Poor oral maintenance is cited by the CDC as one of the leading causes of severe gum disease, along with the buildup of plaque on teeth. Plaque is a sticky film of food debris, bacteria, and saliva. If plaque is not removed, it can harden and turn into tartar. Tartar is a yellow or brown deposit that can only be removed by a dental professional. Tartar can cause inflammation of the gums, which is known as gingivitis. Severe gum disease can also cause other health problems like heart disease, cardiovascular disease, and stroke.

Is Gum Disease Linked To Other Health Problems?

Studies have shown that people with gum disease are more likely to suffer from heart disease, stroke, and diabetes. Additionally, gum disease has been linked to Alzheimer’s disease, osteoporosis, and rheumatoid arthritis. While the exact mechanisms are not yet understood, it is clear that the health of your gums affects the health of your entire body. Therefore, it is essential to take steps to prevent gum disease by brushing and flossing regularly and visiting your dentist for routine checkups.


Periodontal disease and gingivitis are pretty prevalent in the United States, with nearly 50% of adults having bad oral health and suffering from oral diseases.
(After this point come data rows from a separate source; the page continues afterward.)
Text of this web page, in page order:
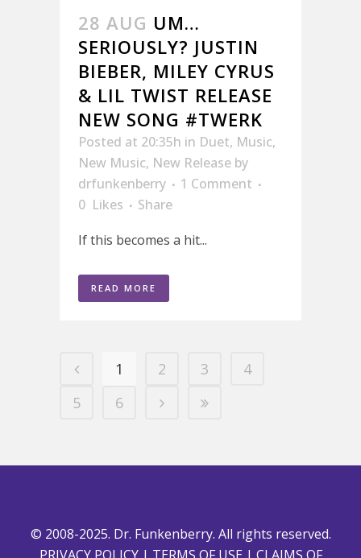
28 AUG UM…
SERIOUSLY? JUSTIN
BIEBER, MILEY CYRUS
& LIL TWIST RELEASE
NEW SONG #TWERK
Posted at 20:35h in Duet, Music,
New Music, New Release by
drfunkenberry
1 Comment
0 Likes
Share
If this becomes a hit...
READ MORE
1 2 3
4
5
6
© 2008-2025. Dr. Funkenberry. All rights reserved.
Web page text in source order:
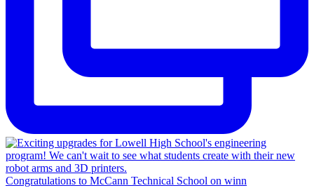
Congratulations to McCann Technical School on winn
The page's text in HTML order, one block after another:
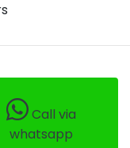
Call via
whatsapp
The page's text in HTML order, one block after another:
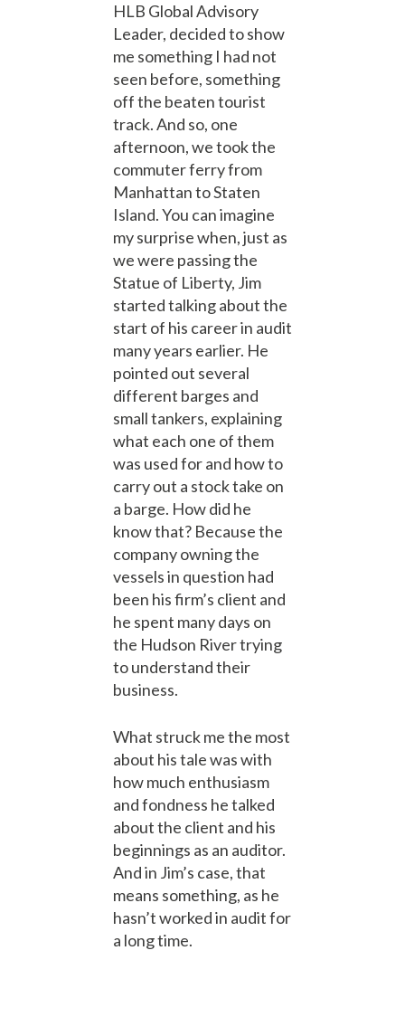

However, both problems are readily treatable, and if you don’t have dental insurance, now is the best time to get it. Gum disease may cause tooth loss, so take measures to preserve your oral health by scheduling an appointment with your dentist right away!

Frequently Asked Questions About Periodontal Disease, Gingivitis, & Gum Disease

What percentage of the population has periodontal disease?

Over 47% of adults in the United States have some form of periodontal disease, according to the Centers for Disease Control and Prevention. So, almost anyone you meet. If you’re already experiencing symptoms of periodontal diseases, such as gingivitis or tooth loss, don’t despair. There are several effective treatments available, so talk to your dentist about what would be best for you. With proper care, you can keep your smile healthy for life!

Can a 20 year old get periodontal disease?

Yes, a 20 year old can get periodontal disease because, at any age, poor oral hygiene can lead to gum disease. This happens when the plaque and tartar on your teeth get trapped in your gums, causing them to become inflamed. If left untreated, gum disease can damage the tissues and bone that support your teeth, eventually leading to tooth loss. So, while periodontal disease is more common in older adults, it can occur at any age.

Can you reverse periodontal disease?

According to Garland Davis, DDS, periodontitis cannot be reversed, only slowed down. However, gingivitis can be reversed. This is why it’s critical to detect it early on and prevent it from progressing to periodontitis.

Why is gum disease so common?

There are several reasons why gum disease is so prevalent, but the top three reasons are poor oral hygiene, genetics or certain medical conditions, and tobacco use. These are major risk factors for gum disease.